Platforms: PS5, Nintendo Switch 2, Xbox Series X|S, PC
Pragmata developer Capcom must be thanking its lucky stars – with the recent Artemis II moon mission reigniting excitement for all things lunar, the timing couldn’t be better for this action epic set on our nearest cosmic neighbour.

In the near future, humanity has industrialised the moon, spurred on by the discovery of lunafilament, a versatile material that can be 3D printed into anything, be it chair or skyscraper. When a moonside research base goes silent, a response team is sent in to investigate, but only one member – protagonist Hugh Williams – survives contact with IDUS, the rogue AI that’s wiped out everyone inside. Resuscitated by Diana, a unique android in the form of a young girl, the pair set about contacting Earth and escaping the base, all while avoiding IDUS’ mass-printed malevolent robots.

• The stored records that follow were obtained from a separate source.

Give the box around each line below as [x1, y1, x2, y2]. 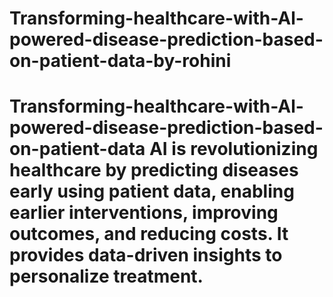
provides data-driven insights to [9, 244, 283, 267]
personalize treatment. [9, 265, 204, 288]
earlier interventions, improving [9, 202, 279, 224]
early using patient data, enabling [9, 180, 295, 203]
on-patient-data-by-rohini [9, 50, 232, 72]
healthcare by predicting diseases [9, 159, 299, 182]
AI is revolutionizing [148, 138, 319, 161]
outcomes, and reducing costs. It [9, 223, 289, 246]
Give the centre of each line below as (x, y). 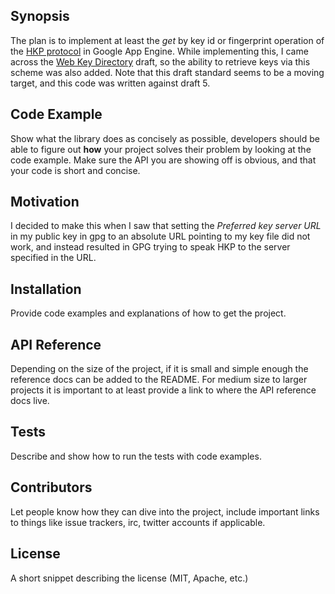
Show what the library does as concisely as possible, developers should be (165, 138)
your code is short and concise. (75, 170)
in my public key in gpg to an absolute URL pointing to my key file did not (160, 236)
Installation (46, 289)
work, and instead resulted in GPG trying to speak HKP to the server (150, 247)
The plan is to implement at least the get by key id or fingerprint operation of (167, 40)
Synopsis (40, 16)
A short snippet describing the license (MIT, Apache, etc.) (129, 578)
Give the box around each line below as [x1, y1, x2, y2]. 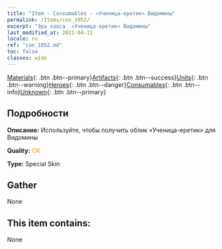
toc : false [7, 49, 38, 55]
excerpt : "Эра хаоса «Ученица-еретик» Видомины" [7, 23, 152, 29]
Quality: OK [7, 146, 41, 155]
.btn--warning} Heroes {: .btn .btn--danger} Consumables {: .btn [7, 80, 182, 89]
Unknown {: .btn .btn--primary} [20, 88, 107, 96]
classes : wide [7, 55, 48, 62]
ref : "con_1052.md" [7, 42, 63, 49]
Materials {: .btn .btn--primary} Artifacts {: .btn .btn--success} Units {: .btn [7, 73, 208, 81]
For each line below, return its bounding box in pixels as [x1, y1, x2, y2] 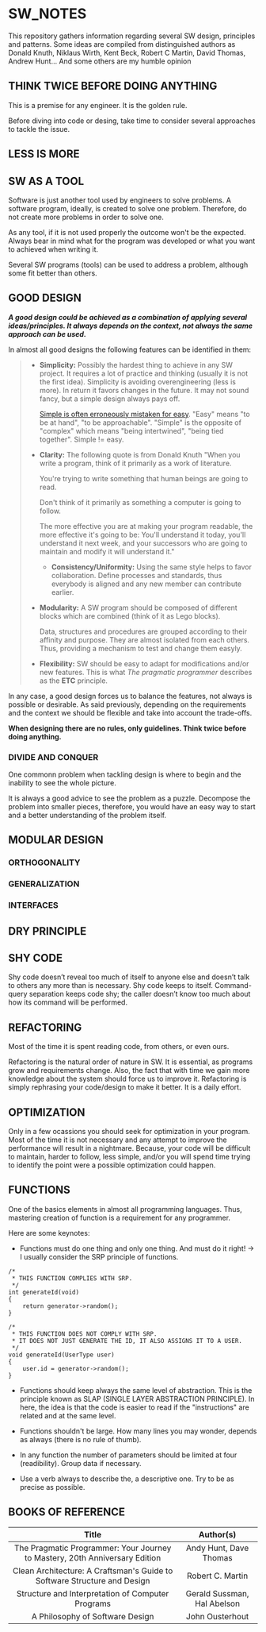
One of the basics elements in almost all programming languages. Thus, [8, 1204, 243, 1213]
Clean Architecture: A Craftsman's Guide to [12, 1565, 173, 1576]
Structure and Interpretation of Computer [16, 1588, 169, 1599]
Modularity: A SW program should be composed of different [39, 603, 237, 612]
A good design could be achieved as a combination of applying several [8, 312, 248, 322]
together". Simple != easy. [39, 434, 124, 444]
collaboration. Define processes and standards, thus [51, 570, 222, 580]
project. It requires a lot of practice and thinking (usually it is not [39, 368, 249, 378]
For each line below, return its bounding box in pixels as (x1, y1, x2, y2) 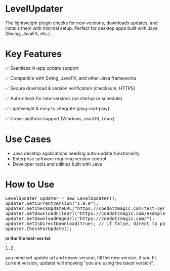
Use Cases (5, 133, 52, 145)
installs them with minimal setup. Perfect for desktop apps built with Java (5, 25, 158, 31)
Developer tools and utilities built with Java (12, 161, 102, 167)
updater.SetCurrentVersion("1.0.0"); (5, 200, 99, 206)
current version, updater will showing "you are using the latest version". (5, 260, 154, 266)
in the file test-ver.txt (5, 235, 51, 241)
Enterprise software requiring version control (12, 155, 106, 162)
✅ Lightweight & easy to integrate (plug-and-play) (5, 105, 110, 111)
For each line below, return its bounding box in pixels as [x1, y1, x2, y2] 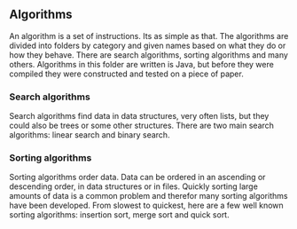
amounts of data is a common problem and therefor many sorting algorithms [9, 191, 288, 201]
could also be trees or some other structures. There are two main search [9, 120, 275, 131]
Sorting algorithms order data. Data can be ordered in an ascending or [9, 172, 266, 183]
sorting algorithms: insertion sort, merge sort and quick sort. [9, 209, 230, 220]
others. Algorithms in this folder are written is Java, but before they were [9, 59, 275, 69]
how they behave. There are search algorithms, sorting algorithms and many [9, 49, 288, 60]
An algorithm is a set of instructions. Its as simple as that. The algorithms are [9, 30, 289, 41]
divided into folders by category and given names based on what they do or [9, 40, 286, 51]
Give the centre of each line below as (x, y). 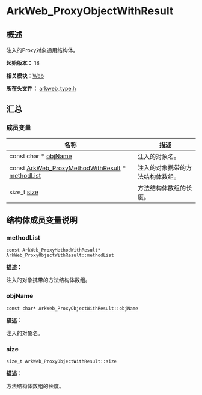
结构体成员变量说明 (42, 220)
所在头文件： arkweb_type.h (41, 89)
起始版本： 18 (23, 63)
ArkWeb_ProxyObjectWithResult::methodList (60, 255)
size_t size (24, 192)
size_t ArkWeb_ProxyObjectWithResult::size (62, 361)
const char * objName (41, 156)
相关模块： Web (25, 76)
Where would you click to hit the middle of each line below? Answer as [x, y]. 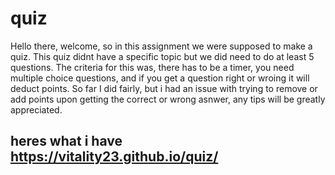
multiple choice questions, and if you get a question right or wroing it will [160, 78]
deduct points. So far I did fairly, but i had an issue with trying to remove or [164, 88]
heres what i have [66, 141]
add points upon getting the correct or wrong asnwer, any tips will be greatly [168, 99]
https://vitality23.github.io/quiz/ [114, 157]
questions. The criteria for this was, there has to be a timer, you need [152, 67]
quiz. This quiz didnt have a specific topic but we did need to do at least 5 [162, 56]
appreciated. [36, 109]
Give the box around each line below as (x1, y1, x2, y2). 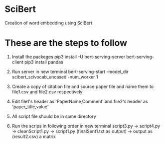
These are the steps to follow (4, 37, 128, 49)
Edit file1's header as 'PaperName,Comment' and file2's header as (11, 98, 148, 104)
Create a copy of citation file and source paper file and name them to (11, 83, 154, 89)
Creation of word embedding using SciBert (4, 20, 93, 26)
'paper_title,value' (11, 103, 49, 110)
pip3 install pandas (24, 59, 63, 65)
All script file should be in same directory (11, 113, 96, 119)
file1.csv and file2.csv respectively (11, 88, 83, 95)
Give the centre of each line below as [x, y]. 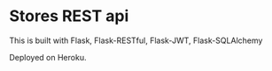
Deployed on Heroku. [48, 57]
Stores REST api [69, 16]
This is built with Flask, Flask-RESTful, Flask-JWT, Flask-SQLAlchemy [136, 40]
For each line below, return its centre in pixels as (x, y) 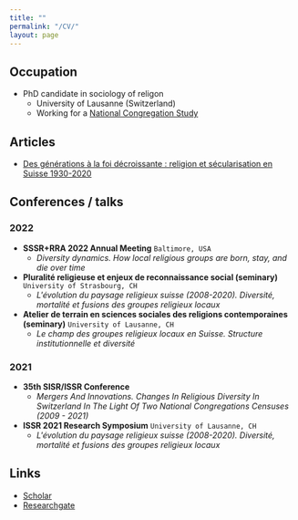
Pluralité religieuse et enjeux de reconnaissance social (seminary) (150, 277)
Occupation (43, 72)
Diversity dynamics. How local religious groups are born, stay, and (161, 257)
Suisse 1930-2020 (57, 173)
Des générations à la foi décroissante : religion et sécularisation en (148, 164)
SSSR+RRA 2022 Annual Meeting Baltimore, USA (117, 248)
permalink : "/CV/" (44, 26)
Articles (33, 142)

Bold sci-fi adventure ultimately emerges as one of the most exciting in years.
If you’re expecting a shoot-out in stark white corridors pulled from 2001: A Space Odyssey, well, you’re not wrong. Pragmata does indeed involve blasting a lot of nefarious clankers, many with truly disturbing designs – the giant distended baby one is notable nightmare fuel – but it’s also a lot smarter than your average shooter. You’ll play as Hugh and Diana simultaneously, Hugh attacking, dodging, and reacting, while Diana – riding atop his back – hacks enemy systems to create vulnerabilities, all in real-time.
Diana’s hacks utilise your controller’s right-side face buttons to move through a grid, with key nodes triggering weaknesses for Hugh to exploit. He, in turn, hops between various weapons and tools using the left-side D-pad controls, tailoring approaches to each compromised foe. It’s a mind-bending but utterly brilliant mechanic, and as you upgrade both characters’ respective abilities by spending lunafilament dropped by downed enemies at a safehouse between missions, it evolves into one that challenges players’ brains as much as their trigger fingers.

Pragmata also proves visually ambitious, shifting from that early Kubrickian aesthetic to wildly imaginative settings where entire cityscapes have been printed out, but come out warped and distinctly wrong in the AI-led process. It’s a smart commentary on the current real-world plague of AI slop, with Capcom’s actual human artists masterfully crafting deliberate, structured environments that still capture that whiff of the unnatural.
It stumbles slightly in the writing – Hugh unquestioningly accepts Diana, right after his squad was wiped out by bots, while the dialogue borders on cloying as Capcom tries to foster a pseudo-parental bond – and some of the boss battles could be a bit more inventive, but this bold sci-fi adventure ultimately emerges as one of the most exciting in years.